[Collected data entries]
>>>>

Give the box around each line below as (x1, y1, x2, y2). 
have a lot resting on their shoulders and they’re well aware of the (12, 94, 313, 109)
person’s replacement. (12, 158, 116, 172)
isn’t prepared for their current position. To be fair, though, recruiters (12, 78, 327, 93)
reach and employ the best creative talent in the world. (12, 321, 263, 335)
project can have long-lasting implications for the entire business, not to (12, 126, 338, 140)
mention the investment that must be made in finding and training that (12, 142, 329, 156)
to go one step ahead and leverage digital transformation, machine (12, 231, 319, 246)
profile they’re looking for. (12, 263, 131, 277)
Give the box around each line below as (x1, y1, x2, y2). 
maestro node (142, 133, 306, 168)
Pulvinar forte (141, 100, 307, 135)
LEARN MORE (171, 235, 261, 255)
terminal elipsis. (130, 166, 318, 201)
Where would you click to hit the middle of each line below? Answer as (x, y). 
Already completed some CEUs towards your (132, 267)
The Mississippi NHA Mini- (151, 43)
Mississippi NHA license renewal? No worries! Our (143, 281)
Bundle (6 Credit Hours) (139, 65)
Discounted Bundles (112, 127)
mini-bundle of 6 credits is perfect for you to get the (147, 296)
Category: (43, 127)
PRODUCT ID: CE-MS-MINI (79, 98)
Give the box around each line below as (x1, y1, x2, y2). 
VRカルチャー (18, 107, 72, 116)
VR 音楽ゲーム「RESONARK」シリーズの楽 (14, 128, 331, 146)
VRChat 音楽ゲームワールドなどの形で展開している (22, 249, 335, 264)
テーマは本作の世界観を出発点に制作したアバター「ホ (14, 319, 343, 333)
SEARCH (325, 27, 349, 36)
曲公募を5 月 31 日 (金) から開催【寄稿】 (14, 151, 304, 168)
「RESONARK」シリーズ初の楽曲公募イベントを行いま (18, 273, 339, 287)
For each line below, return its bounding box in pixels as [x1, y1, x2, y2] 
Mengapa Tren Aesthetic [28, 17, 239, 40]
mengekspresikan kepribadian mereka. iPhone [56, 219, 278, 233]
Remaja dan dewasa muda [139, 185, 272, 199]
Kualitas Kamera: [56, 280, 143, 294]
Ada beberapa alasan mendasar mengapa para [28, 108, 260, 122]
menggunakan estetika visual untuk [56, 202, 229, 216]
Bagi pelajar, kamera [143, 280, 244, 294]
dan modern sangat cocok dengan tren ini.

<<<<

### [The task]
Please output the line that contains "profile they’re looking" and every line after it in the entries above, exactly, and nothing more.

### [Your solution]
profile they’re looking for. (12, 263, 131, 277)
Give the box around each line below as (x1, y1, x2, y2). 
maestro node (142, 133, 306, 168)
Pulvinar forte (141, 100, 307, 135)
LEARN MORE (171, 235, 261, 255)
terminal elipsis. (130, 166, 318, 201)
Where would you click to hit the middle of each line below? Answer as (x, y). 
Already completed some CEUs towards your (132, 267)
The Mississippi NHA Mini- (151, 43)
Mississippi NHA license renewal? No worries! Our (143, 281)
Bundle (6 Credit Hours) (139, 65)
Discounted Bundles (112, 127)
mini-bundle of 6 credits is perfect for you to get the (147, 296)
Category: (43, 127)
PRODUCT ID: CE-MS-MINI (79, 98)
Give the box around each line below as (x1, y1, x2, y2). 
VRカルチャー (18, 107, 72, 116)
VR 音楽ゲーム「RESONARK」シリーズの楽 (14, 128, 331, 146)
VRChat 音楽ゲームワールドなどの形で展開している (22, 249, 335, 264)
テーマは本作の世界観を出発点に制作したアバター「ホ (14, 319, 343, 333)
SEARCH (325, 27, 349, 36)
曲公募を5 月 31 日 (金) から開催【寄稿】 (14, 151, 304, 168)
「RESONARK」シリーズ初の楽曲公募イベントを行いま (18, 273, 339, 287)
For each line below, return its bounding box in pixels as [x1, y1, x2, y2] 
Mengapa Tren Aesthetic [28, 17, 239, 40]
mengekspresikan kepribadian mereka. iPhone [56, 219, 278, 233]
Remaja dan dewasa muda [139, 185, 272, 199]
Kualitas Kamera: [56, 280, 143, 294]
Ada beberapa alasan mendasar mengapa para [28, 108, 260, 122]
menggunakan estetika visual untuk [56, 202, 229, 216]
Bagi pelajar, kamera [143, 280, 244, 294]
dan modern sangat cocok dengan tren ini.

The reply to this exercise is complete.